In 2000, Worcester's Union Station reopened after 25 years and a $32 million renovation. Hanover Insurance helped fund a multimillion-dollar renovation to the old Franklin Square Theater into the Hanover Theatre for the Performing Arts. In 2000, the Massachusetts College of Pharmacy and Health Sciences built a new campus in downtown Worcester. In 2007, Worcester Polytechnic Institute opened the first facility in their Gateway Park center in Lincoln Square. In 2004, Berkeley Investments proposed demolishing the old Worcester Center Galleria for a new mixed-used development called City Square.

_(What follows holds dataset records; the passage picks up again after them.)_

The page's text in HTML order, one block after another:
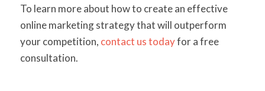
To learn more about how to create an effective
online marketing strategy that will outperform
your competition, contact us todayfor a free
consultation.
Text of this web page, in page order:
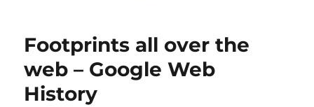
Footprints all over the
web – Google Web
History
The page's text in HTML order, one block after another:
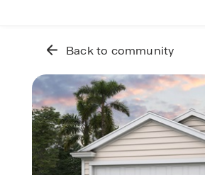
Back to community
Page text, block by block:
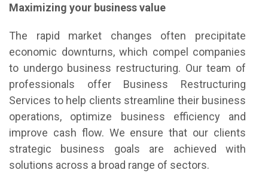
Maximizing your business value
The rapid market changes often precipitate
economic downturns, which compel companies
to undergo business restructuring. Our team of
professionals offer Business Restructuring
Services to help clients streamline their business
operations, optimize business efficiency and
improve cash flow. We ensure that our clients
strategic business goals are achieved with
solutions across a broad range of sectors.
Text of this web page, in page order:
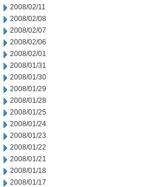
2008/02/11
2008/02/08
2008/02/07
2008/02/06
2008/02/01
2008/01/31
2008/01/30
2008/01/29
2008/01/28
2008/01/25
2008/01/24
2008/01/23
2008/01/22
2008/01/21
2008/01/18
2008/01/17
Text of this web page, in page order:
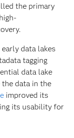
the primary
data lakes
tagging
data lake
the data in the
improved its
its usability for
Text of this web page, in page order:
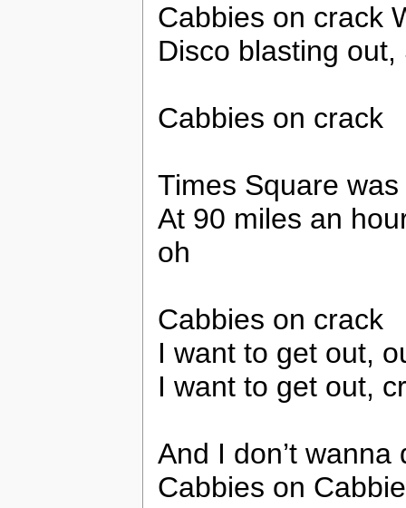
Cabbies on crack
Disco blasting
Cabbies on crack
Times Square
At 90 miles an
oh
Cabbies on crack
I want to get out,
I want to get out,
And I don’t
Cabbies on
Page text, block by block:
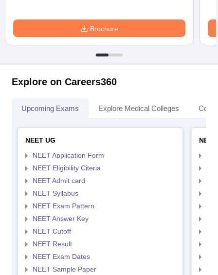
Brochure
Explore on Careers360
Upcoming Exams Explore Medical Colleges
NEET UG
NEET Application Form
NEET Eligibility Citeria
NEET Admit card
NEET Syllabus
NEET Exam Pattern
NEET Answer Key
NEET Cutoff
NEET Result
NEET Exam Dates
NEET Sample Paper
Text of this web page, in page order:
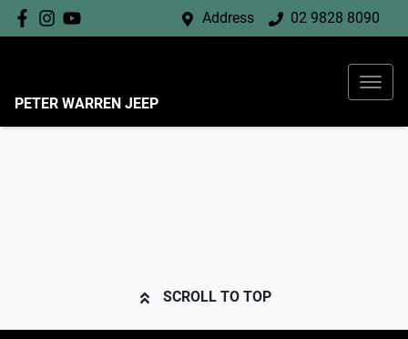
Address 02 9828 8090
PETER WARREN JEEP
SCROLL TO TOP
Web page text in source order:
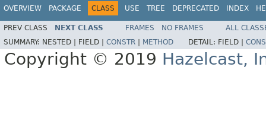
OVERVIEW PACKAGE CLASS USE TREE DEPRECATED INDEX
PREV CLASS NEXT CLASS FRAMES NO FRAMES
ALL
SUMMARY: NESTED | FIELD | CONSTR METHOD DETAIL: FIELD |
Copyright © 2019 Hazelcast,
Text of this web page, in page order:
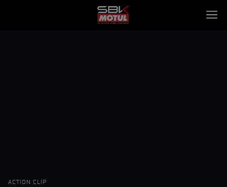
ACTION CLIP
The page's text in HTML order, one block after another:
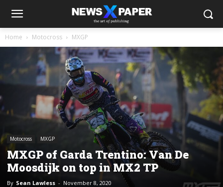
Home Motocross MXGP
Motocross MXGP
MXGP of Garda Trentino: Van De
Moosdijk on top in MX2 TP
By Sean Lawless - November 8, 2020
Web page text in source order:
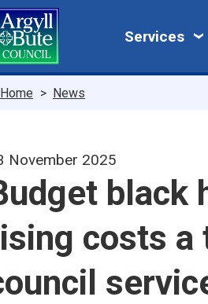
Skip
to
main
content
Services
Breadcrumbs
Home News
November 2025
black
costs a
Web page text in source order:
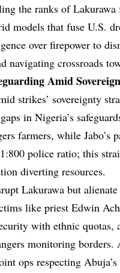
the ranks of Lakurawa
models that fuse U.S.
over firepower to
crossroads
Amid
strikes’ sovereignty
in Nigeria’s
farmers, while Jabo’s
police ratio; this
diverting resources.
Lakurawa but
like priest Edwin
with ethnic quotas,
monitoring borders.
ops respecting
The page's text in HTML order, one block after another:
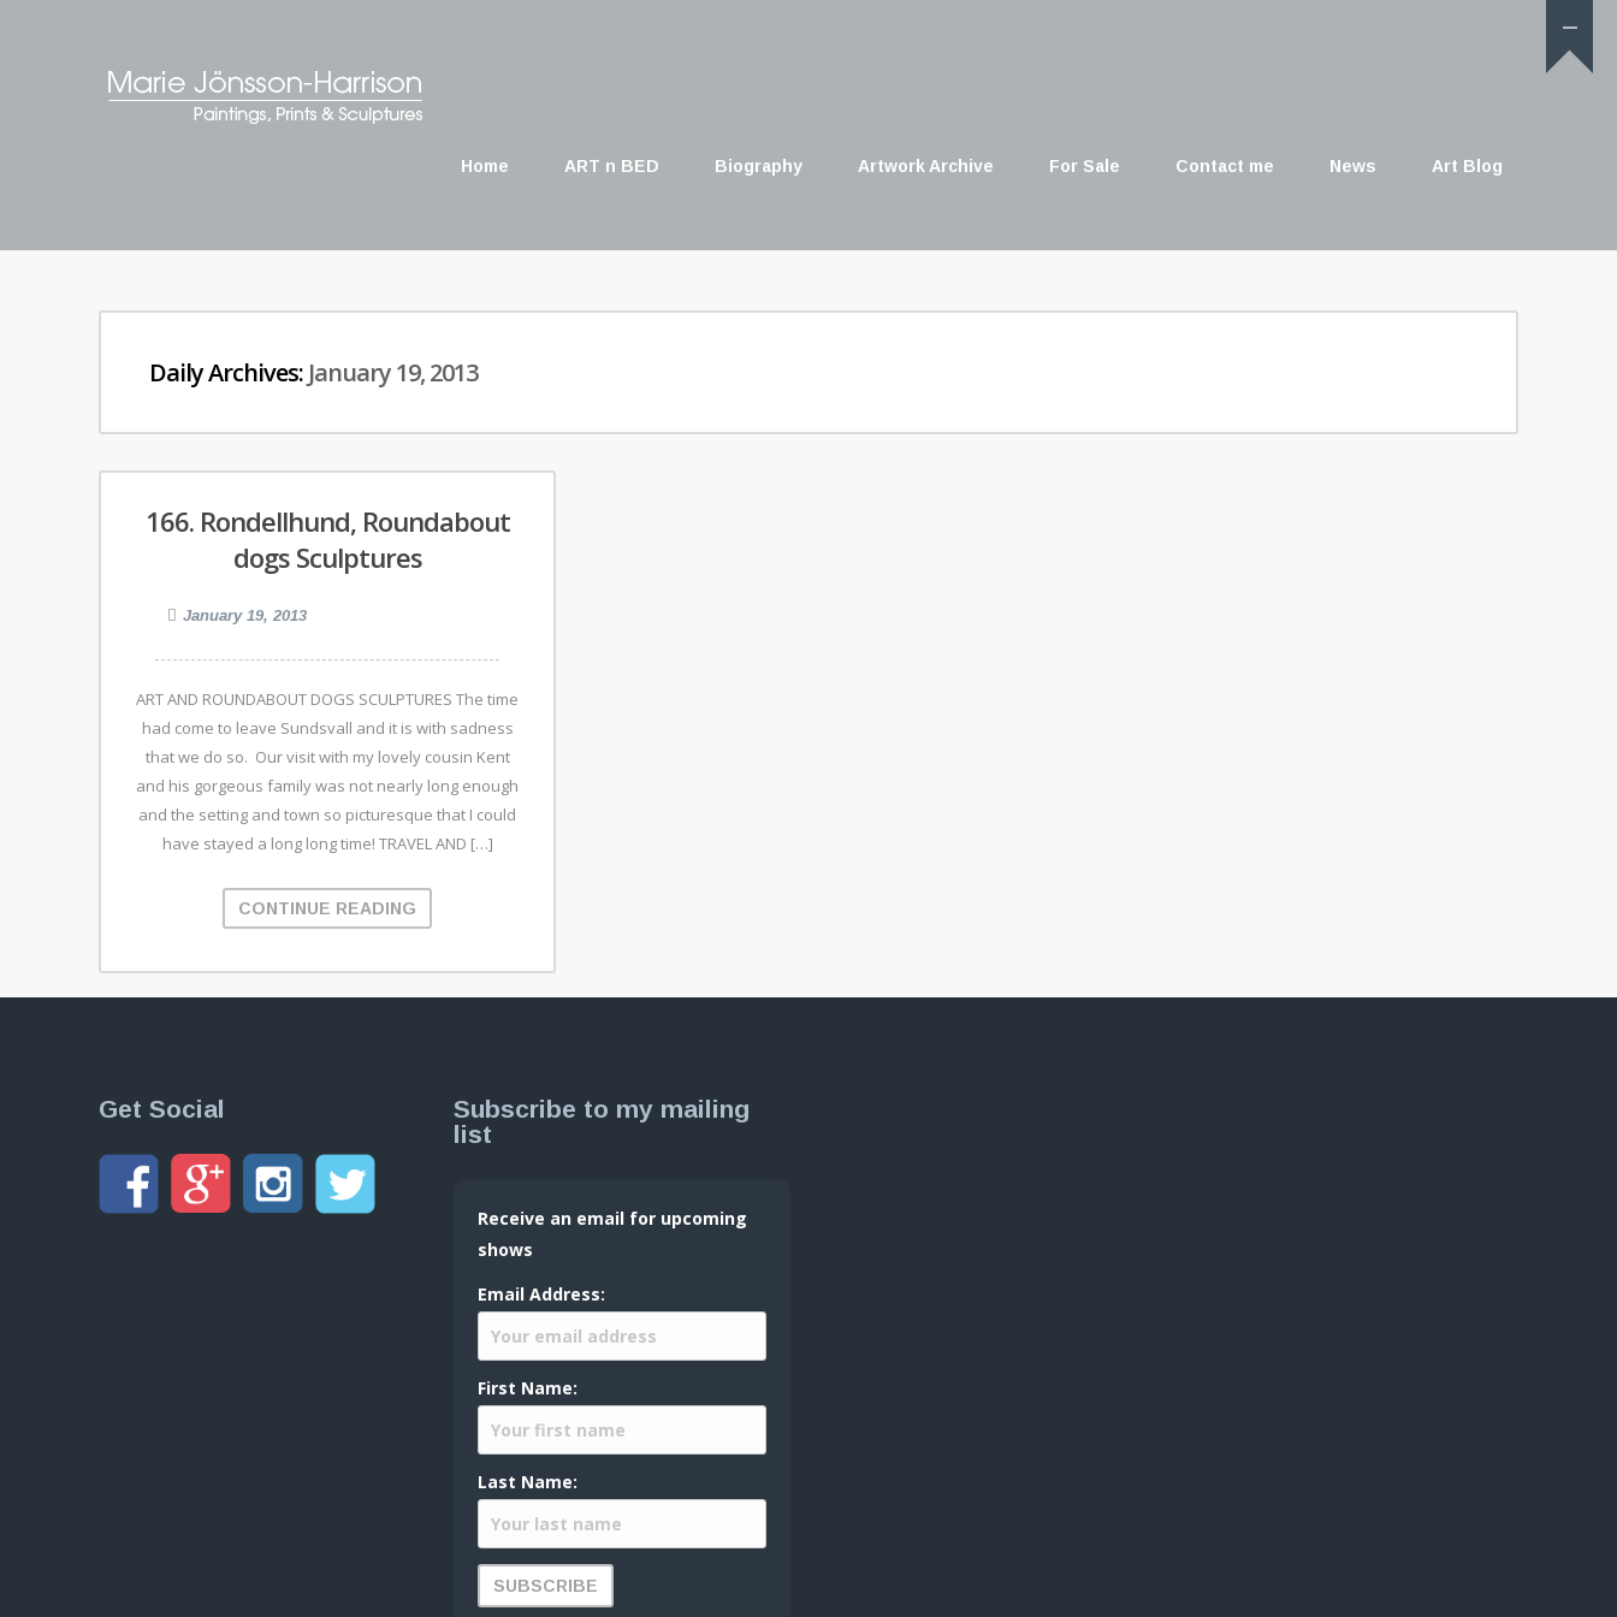
Home ART n BED Biography Artwork Archive For Sale Contact me News Art Blog
Daily Archives: January 19, 2013
166. Rondellhund, Roundabout
dogs Sculptures
January 19, 2013
ART AND ROUNDABOUT DOGS SCULPTURES The time
had come to leave Sundsvall and it is with sadness
that we do so. Our visit with my lovely cousin Kent
and his gorgeous family was not nearly long enough
and the setting and town so picturesque that I could
have stayed a long long time! TRAVEL AND […]
CONTINUE READING
Get Social
Subscribe to my mailing
list
Receive an email for upcoming
shows
Email Address:
First Name:
Last Name:

The ambitious project looked to reconnect old street patterns while creating a new retail, commercial and living destination in the city. After struggling to secure finances for a number of years, Hanover Insurance took over the project and demolition began on September 13, 2010. Unum Insurance and the Saint Vincent Hospital leased into the project and both facilities opened in 2013. The new Front Street opened on December 31, 2012.

The city has successfully resettled over 2,000 refugees coming from over 24 countries. Most of these refugees come from the Democratic Republic of the Congo, Iraq, Somalia, Bhutan, Syria, Ukraine and Afghanistan.

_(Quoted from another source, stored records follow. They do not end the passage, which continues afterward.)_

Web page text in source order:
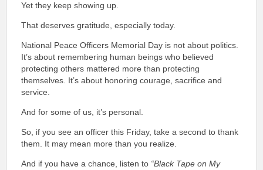
Yet they keep showing up.
That deserves gratitude, especially today.
National Peace Officers Memorial Day is not about politics.
It’s about remembering human beings who believed
protecting others mattered more than protecting
themselves. It’s about honoring courage, sacrifice and
service.
And for some of us, it’s personal.
So, if you see an officer this Friday, take a second to thank
them. It may mean more than you realize.
And if you have a chance, listen to “Black Tape on My
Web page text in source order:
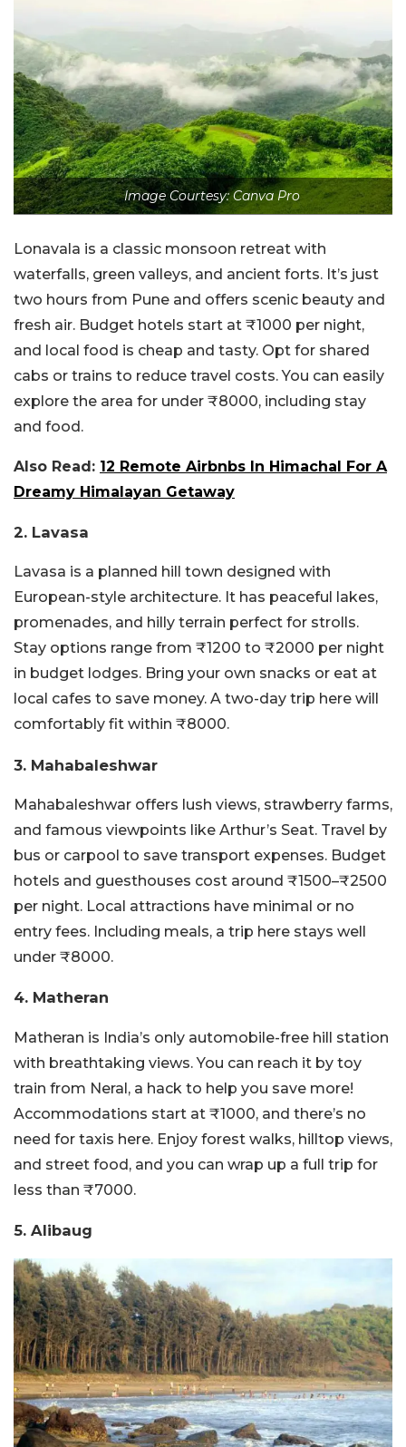
Image Courtesy: Canva Pro
Lonavala is a classic monsoon retreat with
waterfalls, green valleys, and ancient forts. It’s just
two hours from Pune and offers scenic beauty and
fresh air. Budget hotels start at ₹1000 per night,
and local food is cheap and tasty. Opt for shared
cabs or trains to reduce travel costs. You can easily
explore the area for under ₹8000, including stay
and food.
Also Read: 12 Remote Airbnbs In Himachal For A
Dreamy Himalayan Getaway
2. Lavasa
Lavasa is a planned hill town designed with
European-style architecture. It has peaceful lakes,
promenades, and hilly terrain perfect for strolls.
Stay options range from ₹1200 to ₹2000 per night
in budget lodges. Bring your own snacks or eat at
local cafes to save money. A two-day trip here will
comfortably fit within ₹8000.
3. Mahabaleshwar
Mahabaleshwar offers lush views, strawberry farms,
and famous viewpoints like Arthur’s Seat. Travel by
bus or carpool to save transport expenses. Budget
hotels and guesthouses cost around ₹1500–₹2500
per night. Local attractions have minimal or no
entry fees. Including meals, a trip here stays well
under ₹8000.
4. Matheran
Matheran is India’s only automobile-free hill station
with breathtaking views. You can reach it by toy
train from Neral, a hack to help you save more!
Accommodations start at ₹1000, and there’s no
need for taxis here. Enjoy forest walks, hilltop views,
and street food, and you can wrap up a full trip for
less than ₹7000.
5. Alibaug
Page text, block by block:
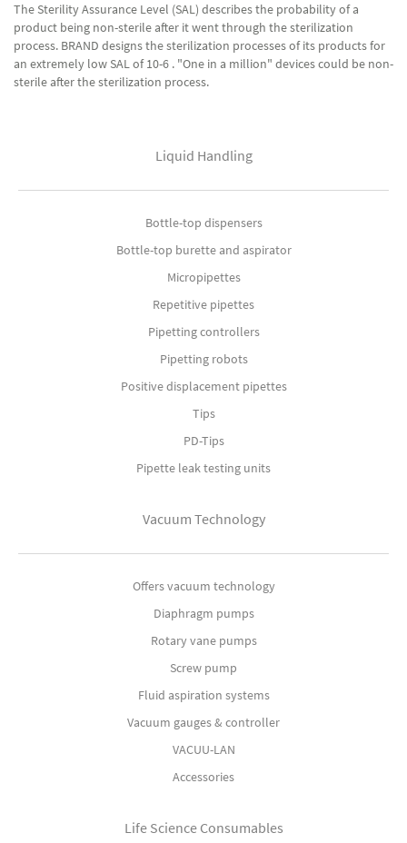
The Sterility Assurance Level (SAL) describes the probability of a
product being non-sterile after it went through the sterilization
process. BRAND designs the sterilization processes of its products for
an extremely low SAL of 10-6 . "One in a million" devices could be non-
sterile after the sterilization process.
Liquid Handling
Bottle-top dispensers
Bottle-top burette and aspirator
Micropipettes
Repetitive pipettes
Pipetting controllers
Pipetting robots
Positive displacement pipettes
Tips
PD-Tips
Pipette leak testing units
Vacuum Technology
Offers vacuum technology
Diaphragm pumps
Rotary vane pumps
Screw pump
Fluid aspiration systems
Vacuum gauges & controller
VACUU-LAN
Accessories
Life Science Consumables

In 2025, Worcester City Council passed a resolution to become a sanctuary city for the transgender community.

==Geography==

Worcester has a total area of 38.6 sqmi: 37.6 sqmi of land and 1.0 sqmi, comprising roughly 2.59%, of water. Worcester is bordered by the towns of Auburn, Grafton, Holden, Leicester, Millbury, Paxton, Shrewsbury, and West Boylston.

Worcester is known as the "Heart of the Commonwealth" because of its proximity to the center of Massachusetts. The city is about 40 mi west of Boston, 50 mi east of Springfield, and 38 mi northwest of Providence, Rhode Island.

The Blackstone River forms in the center of Worcester by the confluence of the Middle River and Mill Brook. The river courses underground through the center of the city, and emerges at the foot of College Hill. It then flows south through Quinsigamond Village and into Millbury. Worcester is the beginning of the Blackstone Valley that frames the river. The Blackstone Canal was once an important waterway connecting Worcester to Providence and the Eastern Seaboard, but the canal fell into disuse at the end of the 19th century and was mostly covered up. In recent years, local organizations, including the Canal District Business Association, have proposed restoring the canal and creating a Blackstone Valley National Park.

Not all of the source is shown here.